Subgroup analysis suggested that women may have responded better to standard-dose than low-dose peginterferon alfa-2b (P=0.01 for interaction between treatment group and gender).
Also, black patients were more likely to achieve sustained virologic response with the standard dose of peginterferon alfa-2b, although no significant interaction was seen with race and treatment type.
Among the non-prespecified covariates, impaired fasting glucose also predicted a lower likelihood of sustained virologic response. That led the researchers to suggested further study to determine whether correcting glucose intolerance can improve treatment response.
The groups experienced similar adverse event types and frequencies.
Neutropenia severe enough to require peginterferon-dose reduction occurred in 21.1% of patients on peginterferon alfa-2a, 19.4% on standard-dose peginterferon alfa-2b, and 12.5% on low-dose peginterferon alfa-2b.
Hemoglobin levels low enough to require ribavirin-dose reduction were also least common with low-dose peginterferon alfa-2b (23.2% versus 28.2% standard dose and 25.8% with peginterferon alfa-2a).
However, discontinuation rates for either reason were low (2.1% to 5.9% for neutropenia and 2.1% to 3.8% for low hemoglobin).
The investigators noted that the study was limited by how the medications are formulated -- patients and doctors were not blinded to the type of peginterferon they were getting.
Also, the study compared regimens rather than directly comparing the two types of peginterferon because of the differences in ribavirin dosing.
Even so, in the 51% of patients across treatment arms who got the same dose of ribavirin, sustained virologic response rates were similar between peginterferon alfa-2a and -2b groups, Dr. McHutchison's group said.
Generalizability across HCV genotypes and to regions outside the United States may be limited, they added.
The study was supported by grants from Schering-Plough.

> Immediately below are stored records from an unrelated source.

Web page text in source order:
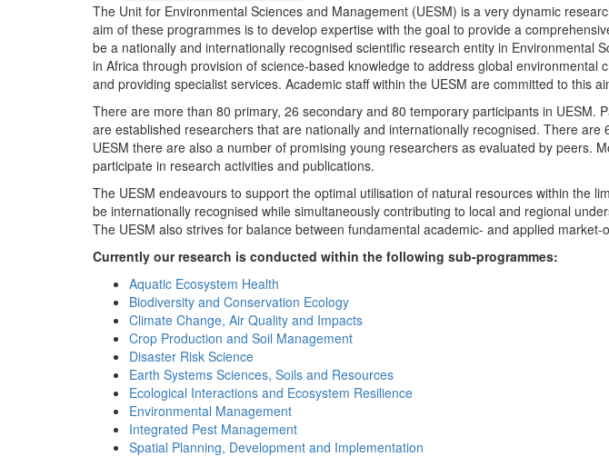
The Unit for Environmental Sciences and Management (UESM) is a very dynamic
aim of these programmes is to develop expertise with the goal to provide a
be a nationally and internationally recognised scientific research entity in Environmental
in Africa through provision of science-based knowledge to address global
and providing specialist services. Academic staff within the UESM are committed to this
There are more than 80 primary, 26 secondary and 80 temporary participants in
are established researchers that are nationally and internationally recognised. There
UESM there are also a number of promising young researchers as evaluated by peers.
participate in research activities and publications.
The UESM endeavours to support the optimal utilisation of natural resources within the
be internationally recognised while simultaneously contributing to local and regional
The UESM also strives for balance between fundamental academic- and applied
Currently our research is conducted within the following sub-programmes:
Aquatic Ecosystem Health
Biodiversity and Conservation Ecology
Climate Change, Air Quality and Impacts
Crop Production and Soil Management
Disaster Risk Science
Earth Systems Sciences, Soils and Resources
Ecological Interactions and Ecosystem Resilience
Environmental Management
Integrated Pest Management
Spatial Planning, Development and Implementation

Dr. McHutchison reported conflicts of interest with Schering-Plough, Roche, and Vertex Pharmaceuticals.
Dr. Muir reported conflicts of interest with Schering-Plough and Vertex Pharmaceuticals.

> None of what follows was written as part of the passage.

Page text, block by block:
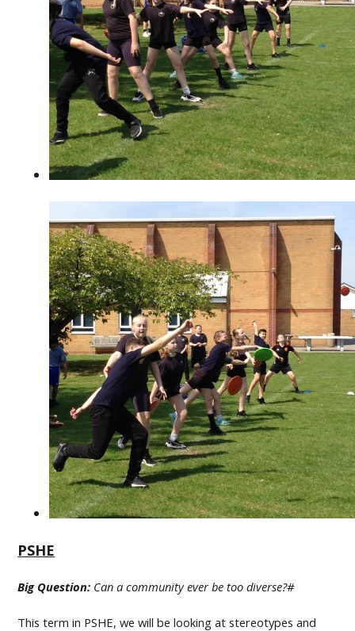
PSHE
Big Question: Can a community ever be too diverse?#
This term in PSHE, we will be looking at stereotypes and
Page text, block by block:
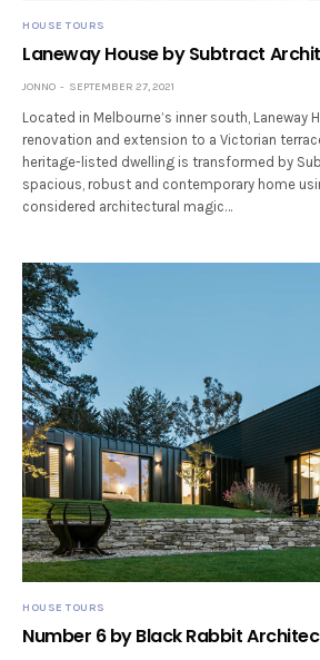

Coauthors reported conflicts of interest with those companies, along with Pharmassett, Johnson & Johnson, Tibotec, ZymoGenetics, Biolex, Idenix, Conatus Pharmaceuticals, GlobeImmune, Bristol-Myers Squibb, GlaxoSmithKline, Gilead, Coley Pharmaceuticals, Pfizer, Wyeth, Valeant, Romark Laboratories, Human Genome Sciences, Lilly, Novartis, Westat, Beckman, Bayer, FibroScan, Kendle Phynova, LabCorp, Merck, Orasure Technologies, Ortho Diagnostics, Scripps Clinic Liver Research Consortium, Siemens, Debio Pharmaceuticals, Intarcia, Intercept, Genentech, Isis Pharmaceuticals, Three Rivers Pharmaceuticals, and Peregrine Pharmaceuticals.
Several authors were employees of Schering-Plough and stockholders in the company.
Primary source: New England Journal of Medicine
McHutchison JG, et al "Peginterferon Alfa-2b or Alfa-2a with Ribavirin for Treatment of Hepatitis C Infection" N Engl J Med 2009; 361: 580-93.